▶ ABOUT THIS TASK
It would help if you retyped the data exactly, leaving out the pictures.

▶ TASK INPUT
▽

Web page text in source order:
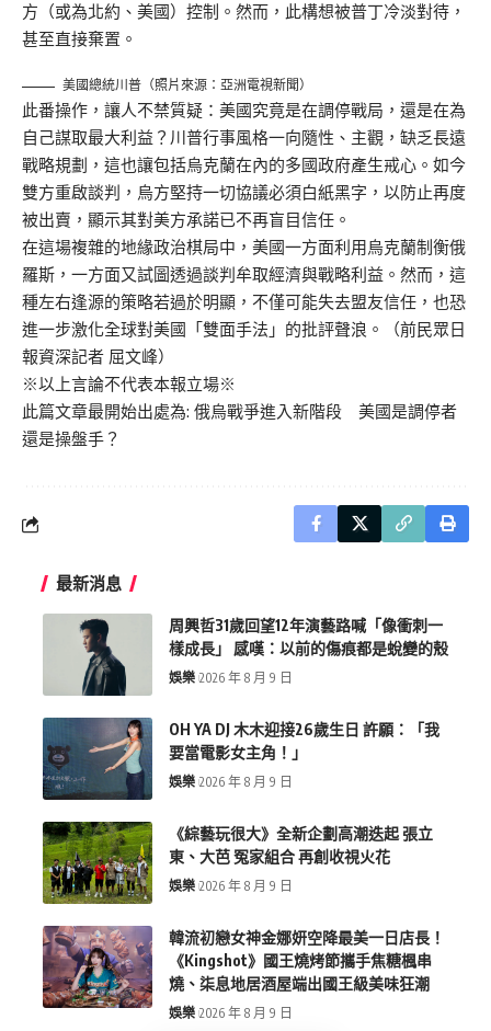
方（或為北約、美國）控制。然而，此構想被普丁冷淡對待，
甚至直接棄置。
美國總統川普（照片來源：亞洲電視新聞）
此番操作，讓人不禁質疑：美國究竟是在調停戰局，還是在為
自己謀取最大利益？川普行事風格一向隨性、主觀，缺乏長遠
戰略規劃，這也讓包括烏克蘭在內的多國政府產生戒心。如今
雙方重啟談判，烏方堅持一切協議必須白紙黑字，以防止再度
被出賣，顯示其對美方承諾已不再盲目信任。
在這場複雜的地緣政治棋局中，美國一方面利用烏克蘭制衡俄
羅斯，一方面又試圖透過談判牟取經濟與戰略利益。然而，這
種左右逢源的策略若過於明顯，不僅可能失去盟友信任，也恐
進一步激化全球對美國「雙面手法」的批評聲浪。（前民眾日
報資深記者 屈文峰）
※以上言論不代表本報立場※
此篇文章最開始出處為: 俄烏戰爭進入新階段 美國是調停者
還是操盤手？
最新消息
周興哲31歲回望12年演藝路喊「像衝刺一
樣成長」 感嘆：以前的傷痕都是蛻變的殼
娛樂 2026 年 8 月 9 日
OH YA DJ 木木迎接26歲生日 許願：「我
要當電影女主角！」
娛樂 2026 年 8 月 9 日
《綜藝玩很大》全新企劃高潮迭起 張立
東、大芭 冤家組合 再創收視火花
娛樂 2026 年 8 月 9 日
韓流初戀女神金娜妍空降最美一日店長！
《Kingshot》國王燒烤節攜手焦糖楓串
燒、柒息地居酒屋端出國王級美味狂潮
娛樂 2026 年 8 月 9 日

△

▶ EXERCISE ANSWER
Web page text in source order:
方（或為北約、美國）控制。然而，此構想被普丁冷淡對待，
甚至直接棄置。
美國總統川普（照片來源：亞洲電視新聞）
此番操作，讓人不禁質疑：美國究竟是在調停戰局，還是在為
自己謀取最大利益？川普行事風格一向隨性、主觀，缺乏長遠
戰略規劃，這也讓包括烏克蘭在內的多國政府產生戒心。如今
雙方重啟談判，烏方堅持一切協議必須白紙黑字，以防止再度
被出賣，顯示其對美方承諾已不再盲目信任。
在這場複雜的地緣政治棋局中，美國一方面利用烏克蘭制衡俄
羅斯，一方面又試圖透過談判牟取經濟與戰略利益。然而，這
種左右逢源的策略若過於明顯，不僅可能失去盟友信任，也恐
進一步激化全球對美國「雙面手法」的批評聲浪。（前民眾日
報資深記者 屈文峰）
※以上言論不代表本報立場※
此篇文章最開始出處為: 俄烏戰爭進入新階段 美國是調停者
還是操盤手？
最新消息
周興哲31歲回望12年演藝路喊「像衝刺一
樣成長」 感嘆：以前的傷痕都是蛻變的殼
娛樂 2026 年 8 月 9 日
OH YA DJ 木木迎接26歲生日 許願：「我
要當電影女主角！」
娛樂 2026 年 8 月 9 日
《綜藝玩很大》全新企劃高潮迭起 張立
東、大芭 冤家組合 再創收視火花
娛樂 2026 年 8 月 9 日
韓流初戀女神金娜妍空降最美一日店長！
《Kingshot》國王燒烤節攜手焦糖楓串
燒、柒息地居酒屋端出國王級美味狂潮
娛樂 2026 年 8 月 9 日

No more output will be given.